**TASK DESCRIPTION:**
Write all entries out exactly, images excluded.

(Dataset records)
- - -

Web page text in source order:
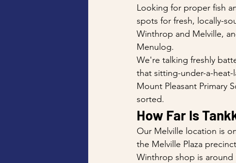
Looking for proper fish
spots for fresh, locally-
Winthrop and Melville,
Menulog.
We're talking freshly
that sitting-under-a-
Mount Pleasant Primary
sorted.
How Far Is
Our Melville location is
the Melville Plaza
Winthrop shop is around

- - -

**EXERCISE OUTPUT:**
Web page text in source order:
Looking for proper fish
spots for fresh, locally-
Winthrop and Melville,
Menulog.
We're talking freshly
that sitting-under-a-
Mount Pleasant Primary
sorted.
How Far Is
Our Melville location is
the Melville Plaza
Winthrop shop is around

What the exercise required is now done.